What the task requires => Output, exactly as written, the lines below from the one that has "quotient to making" through the one that has "se zdravým rozumem."; nothing else, and no pictures.

Stored entries =>
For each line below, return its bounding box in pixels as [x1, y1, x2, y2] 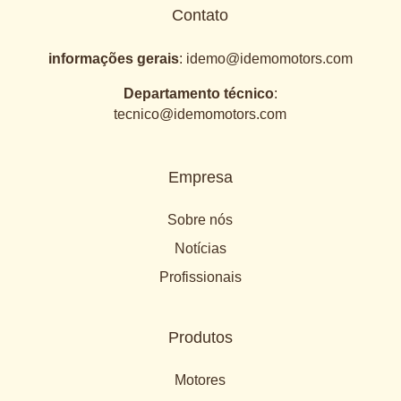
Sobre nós [167, 212, 234, 228]
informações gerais [47, 51, 179, 67]
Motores [175, 372, 226, 388]
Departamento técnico [123, 86, 274, 102]
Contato [172, 6, 229, 25]
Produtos [167, 328, 233, 347]
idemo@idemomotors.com [185, 51, 353, 67]
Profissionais [158, 269, 242, 286]
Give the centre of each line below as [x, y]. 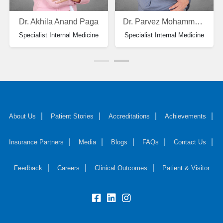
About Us [22, 116]
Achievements [185, 116]
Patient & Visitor [186, 168]
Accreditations [129, 116]
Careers [68, 168]
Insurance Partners [36, 142]
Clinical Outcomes [121, 168]
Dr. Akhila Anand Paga [59, 22]
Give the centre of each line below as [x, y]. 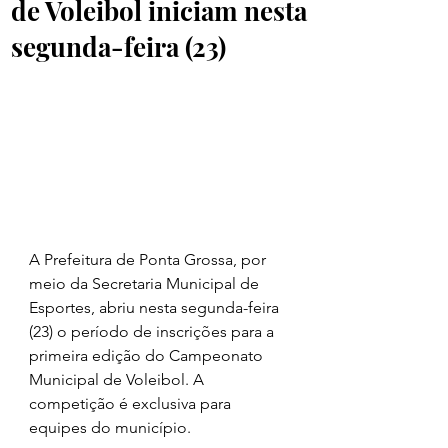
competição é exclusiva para [132, 403]
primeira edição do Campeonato [148, 355]
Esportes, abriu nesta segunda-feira [156, 307]
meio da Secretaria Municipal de [146, 283]
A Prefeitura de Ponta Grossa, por [149, 259]
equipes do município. [110, 427]
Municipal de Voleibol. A [118, 379]
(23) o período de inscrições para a [153, 331]
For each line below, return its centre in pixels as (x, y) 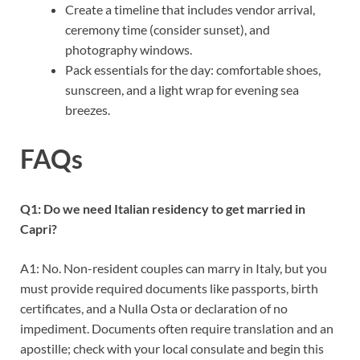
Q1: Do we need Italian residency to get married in (163, 209)
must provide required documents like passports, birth (169, 288)
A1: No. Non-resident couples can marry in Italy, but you (174, 268)
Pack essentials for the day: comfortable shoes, (193, 69)
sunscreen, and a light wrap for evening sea (182, 89)
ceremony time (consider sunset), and (168, 29)
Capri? (39, 229)
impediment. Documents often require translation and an (177, 329)
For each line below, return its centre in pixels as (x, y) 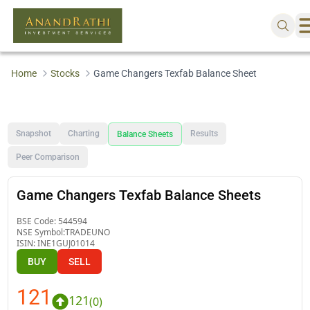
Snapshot (34, 133)
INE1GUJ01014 (66, 243)
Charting (84, 133)
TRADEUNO (88, 232)
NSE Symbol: (41, 232)
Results (204, 133)
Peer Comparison (48, 157)
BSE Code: (38, 221)
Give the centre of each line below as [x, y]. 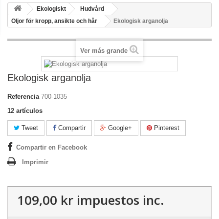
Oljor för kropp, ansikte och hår [54, 21]
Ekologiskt [51, 9]
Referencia [23, 96]
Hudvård [92, 9]
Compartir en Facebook [52, 147]
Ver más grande [104, 50]
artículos [29, 110]
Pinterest [166, 128]
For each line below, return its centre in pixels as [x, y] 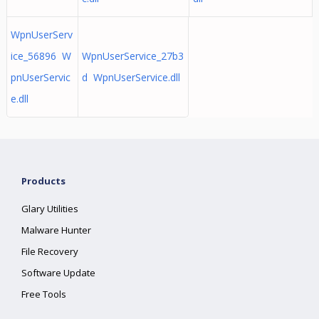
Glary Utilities [50, 209]
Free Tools [44, 294]
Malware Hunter [57, 230]
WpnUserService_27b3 [132, 56]
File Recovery [50, 251]
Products [44, 181]
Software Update [59, 273]
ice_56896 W [41, 56]
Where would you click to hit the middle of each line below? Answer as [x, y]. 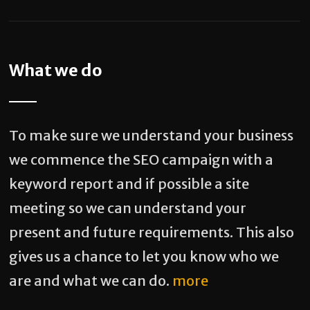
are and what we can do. [91, 281]
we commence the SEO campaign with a [142, 159]
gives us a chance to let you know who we [144, 256]
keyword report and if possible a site [129, 184]
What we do [56, 70]
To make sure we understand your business [152, 135]
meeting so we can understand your [128, 208]
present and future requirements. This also [152, 232]
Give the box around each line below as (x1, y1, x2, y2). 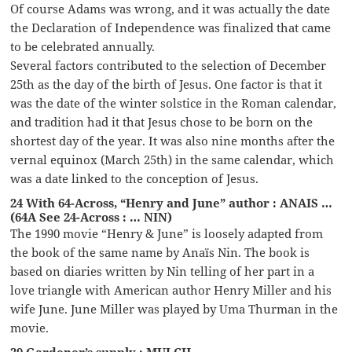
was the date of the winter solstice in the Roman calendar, (10, 95, 337, 112)
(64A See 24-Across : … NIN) (10, 209, 173, 225)
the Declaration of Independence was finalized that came (10, 20, 332, 36)
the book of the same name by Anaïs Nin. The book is (10, 244, 310, 261)
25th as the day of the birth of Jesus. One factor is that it (10, 76, 323, 93)
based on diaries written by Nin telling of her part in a (10, 263, 315, 280)
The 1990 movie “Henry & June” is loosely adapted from (10, 225, 324, 242)
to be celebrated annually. (10, 38, 156, 55)
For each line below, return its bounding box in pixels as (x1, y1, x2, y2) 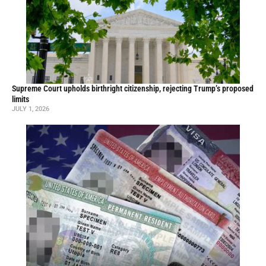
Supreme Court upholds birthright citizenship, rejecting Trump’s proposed (12, 84, 254, 94)
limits (12, 94, 29, 105)
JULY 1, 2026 (12, 105, 49, 113)
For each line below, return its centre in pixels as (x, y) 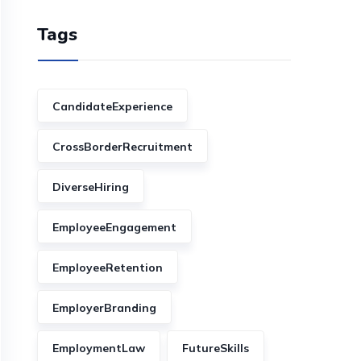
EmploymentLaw (99, 348)
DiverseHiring (91, 187)
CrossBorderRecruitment (122, 147)
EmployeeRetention (108, 268)
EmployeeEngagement (114, 227)
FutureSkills (216, 348)
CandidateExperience (112, 106)
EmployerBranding (104, 308)
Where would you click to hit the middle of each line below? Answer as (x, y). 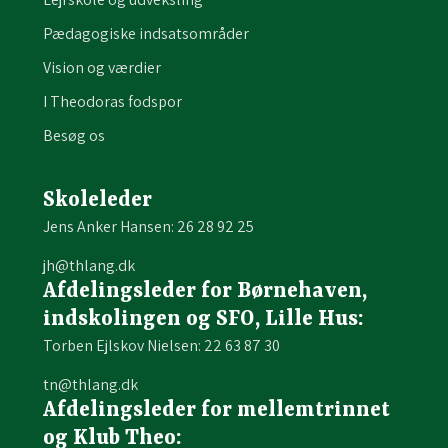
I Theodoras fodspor (112, 102)
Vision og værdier (101, 68)
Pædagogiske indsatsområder (145, 34)
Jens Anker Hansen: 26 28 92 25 (148, 227)
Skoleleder (97, 201)
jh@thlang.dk (88, 266)
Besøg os (73, 136)
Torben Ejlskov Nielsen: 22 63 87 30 (161, 346)
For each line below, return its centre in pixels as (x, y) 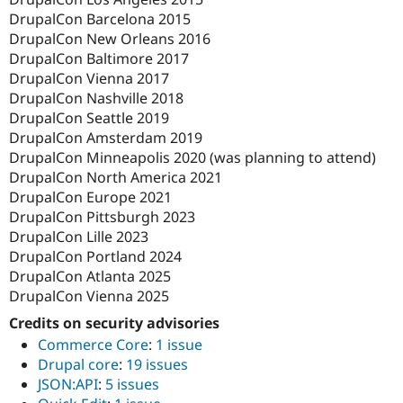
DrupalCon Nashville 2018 (96, 98)
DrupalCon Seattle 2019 (89, 117)
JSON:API (68, 385)
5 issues (132, 385)
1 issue (179, 345)
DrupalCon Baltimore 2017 (99, 58)
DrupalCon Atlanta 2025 (90, 276)
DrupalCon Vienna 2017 (89, 78)
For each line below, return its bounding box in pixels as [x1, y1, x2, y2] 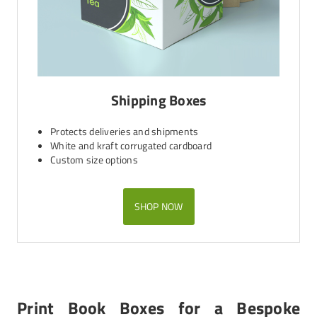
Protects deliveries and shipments [50, 124, 199, 139]
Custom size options [50, 152, 138, 167]
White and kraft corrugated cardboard [50, 138, 212, 153]
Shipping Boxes [110, 89, 207, 111]
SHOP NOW [134, 199, 183, 214]
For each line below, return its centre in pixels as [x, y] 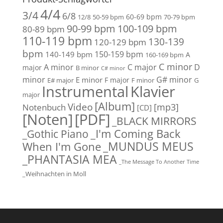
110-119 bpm [57, 41]
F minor [143, 80]
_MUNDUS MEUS [148, 146]
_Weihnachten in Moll [54, 174]
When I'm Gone [61, 146]
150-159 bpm [119, 54]
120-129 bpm [120, 42]
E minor [89, 79]
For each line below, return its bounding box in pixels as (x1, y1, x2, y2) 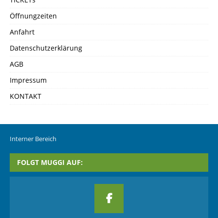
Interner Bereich (10, 134, 56, 143)
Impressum (10, 75, 47, 85)
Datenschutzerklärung (10, 43, 82, 53)
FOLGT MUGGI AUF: (17, 158, 83, 167)
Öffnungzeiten (10, 11, 57, 20)
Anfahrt (10, 27, 35, 36)
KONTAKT (10, 91, 41, 101)
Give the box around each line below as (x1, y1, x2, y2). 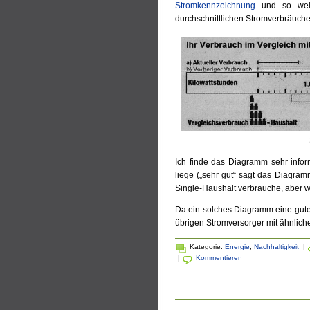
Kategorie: (190, 243, 225, 250)
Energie (225, 243, 250, 250)
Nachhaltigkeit (254, 243, 299, 250)
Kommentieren (196, 254, 242, 262)
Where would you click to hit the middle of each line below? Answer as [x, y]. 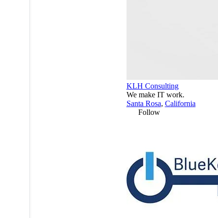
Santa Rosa [144, 103]
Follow [149, 112]
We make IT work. [155, 94]
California [180, 103]
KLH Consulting [152, 86]
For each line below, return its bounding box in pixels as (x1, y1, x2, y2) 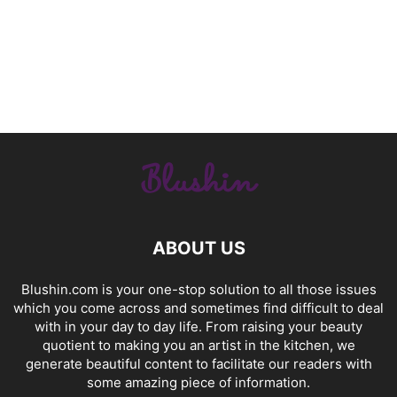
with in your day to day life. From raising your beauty (35, 317, 362, 335)
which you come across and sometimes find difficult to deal (13, 299, 384, 316)
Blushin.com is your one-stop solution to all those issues (20, 280, 377, 298)
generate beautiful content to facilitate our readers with (25, 354, 372, 372)
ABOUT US (152, 237, 245, 259)
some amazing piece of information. (87, 373, 310, 391)
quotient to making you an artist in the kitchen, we (42, 336, 355, 354)
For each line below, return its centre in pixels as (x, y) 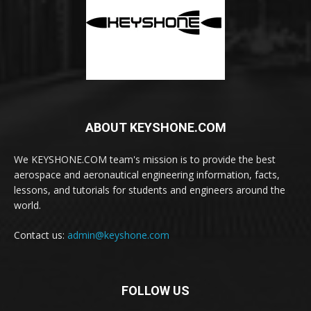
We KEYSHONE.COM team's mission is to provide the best (145, 160)
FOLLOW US (155, 291)
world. (27, 205)
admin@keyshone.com (118, 235)
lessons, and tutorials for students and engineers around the (150, 190)
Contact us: (41, 235)
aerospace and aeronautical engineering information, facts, (147, 175)
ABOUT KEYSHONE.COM (155, 128)
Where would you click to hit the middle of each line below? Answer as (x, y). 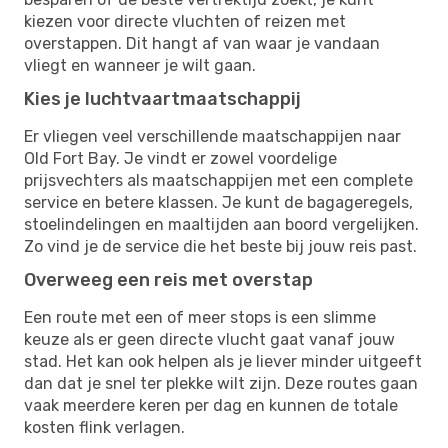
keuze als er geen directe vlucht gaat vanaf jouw (209, 339)
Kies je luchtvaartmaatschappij (162, 98)
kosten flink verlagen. (104, 427)
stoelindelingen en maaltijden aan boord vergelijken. (221, 224)
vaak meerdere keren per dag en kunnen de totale (211, 405)
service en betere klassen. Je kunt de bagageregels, (218, 202)
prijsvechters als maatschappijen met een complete (218, 180)
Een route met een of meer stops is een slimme (200, 317)
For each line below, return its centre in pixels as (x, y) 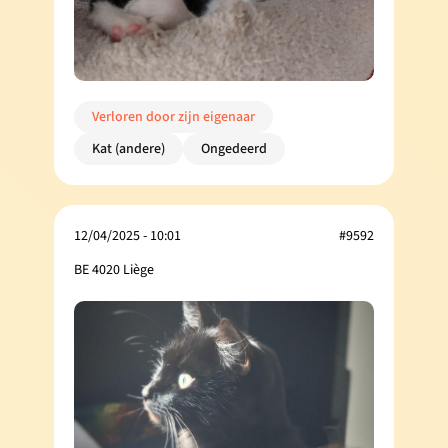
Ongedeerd (234, 148)
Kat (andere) (128, 148)
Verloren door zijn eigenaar (173, 116)
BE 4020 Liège (114, 269)
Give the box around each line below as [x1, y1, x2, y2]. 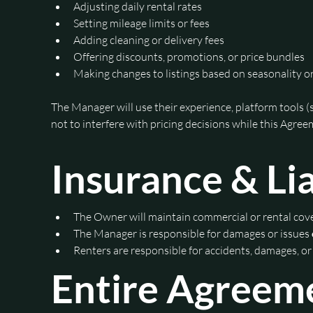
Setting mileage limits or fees [73, 15, 210, 30]
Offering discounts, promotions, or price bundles [73, 49, 305, 64]
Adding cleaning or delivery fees [73, 32, 225, 47]
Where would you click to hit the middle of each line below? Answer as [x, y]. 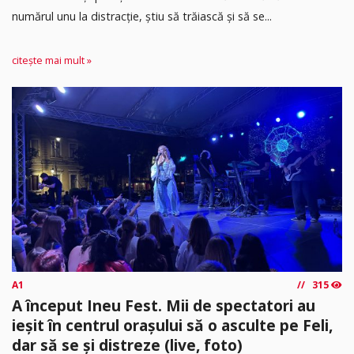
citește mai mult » [52, 61]
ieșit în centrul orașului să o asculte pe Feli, [172, 326]
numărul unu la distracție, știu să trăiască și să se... [142, 16]
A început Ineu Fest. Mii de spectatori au [164, 306]
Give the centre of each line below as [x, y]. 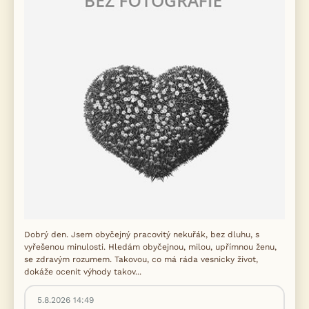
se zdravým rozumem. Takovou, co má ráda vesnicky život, [141, 259]
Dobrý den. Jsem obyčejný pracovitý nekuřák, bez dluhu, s [142, 235]
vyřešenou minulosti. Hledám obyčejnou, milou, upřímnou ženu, [150, 247]
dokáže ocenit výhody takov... [83, 272]
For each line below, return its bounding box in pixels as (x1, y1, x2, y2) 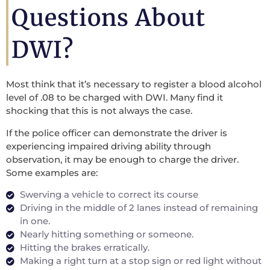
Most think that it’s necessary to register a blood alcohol (6, 78, 262, 90)
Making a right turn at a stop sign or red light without (19, 255, 262, 267)
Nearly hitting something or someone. (19, 228, 193, 240)
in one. (19, 215, 50, 227)
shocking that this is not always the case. (6, 105, 192, 117)
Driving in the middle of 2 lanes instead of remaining (19, 202, 258, 214)
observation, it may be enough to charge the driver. (6, 153, 239, 165)
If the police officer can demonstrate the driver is (6, 127, 227, 139)
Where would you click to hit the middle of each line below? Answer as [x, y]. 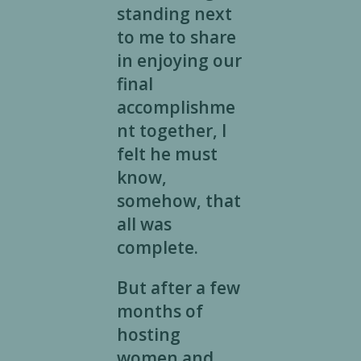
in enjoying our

Finished exercise =>
quotient to making you an artist in the kitchen, we (42, 336, 355, 354)
For each line below, return its centre in pixels as (x, y) 
We KEYSHONE.COM team's mission is to provide the best (145, 160)
FOLLOW US (155, 291)
world. (27, 205)
admin@keyshone.com (118, 235)
lessons, and tutorials for students and engineers around the (150, 190)
Contact us: (41, 235)
aerospace and aeronautical engineering information, facts, (147, 175)
ABOUT KEYSHONE.COM (155, 128)
Where would you click to hit the middle of each line below? Answer as (x, y). 
keuze als er geen directe vlucht gaat vanaf jouw (209, 339)
Kies je luchtvaartmaatschappij (162, 98)
kosten flink verlagen. (104, 427)
stoelindelingen en maaltijden aan boord vergelijken. (221, 224)
vaak meerdere keren per dag en kunnen de totale (211, 405)
service en betere klassen. Je kunt de bagageregels, (218, 202)
prijsvechters als maatschappijen met een complete (218, 180)
Een route met een of meer stops is een slimme (200, 317)
For each line below, return its centre in pixels as (x, y) 
Ongedeerd (234, 148)
Kat (andere) (128, 148)
Verloren door zijn eigenaar (173, 116)
BE 4020 Liège (114, 269)
Give the box around each line below as [x1, y1, x2, y2]. 
Setting mileage limits or fees [73, 15, 210, 30]
Offering discounts, promotions, or price bundles [73, 49, 305, 64]
Adding cleaning or delivery fees [73, 32, 225, 47]
Where would you click to hit the middle of each line below? Answer as [x, y]. 
citește mai mult » [52, 61]
ieșit în centrul orașului să o asculte pe Feli, [172, 326]
numărul unu la distracție, știu să trăiască și să se... [142, 16]
A început Ineu Fest. Mii de spectatori au [164, 306]
Give the centre of each line below as [x, y]. 
se zdravým rozumem. Takovou, co má ráda vesnicky život, [141, 259]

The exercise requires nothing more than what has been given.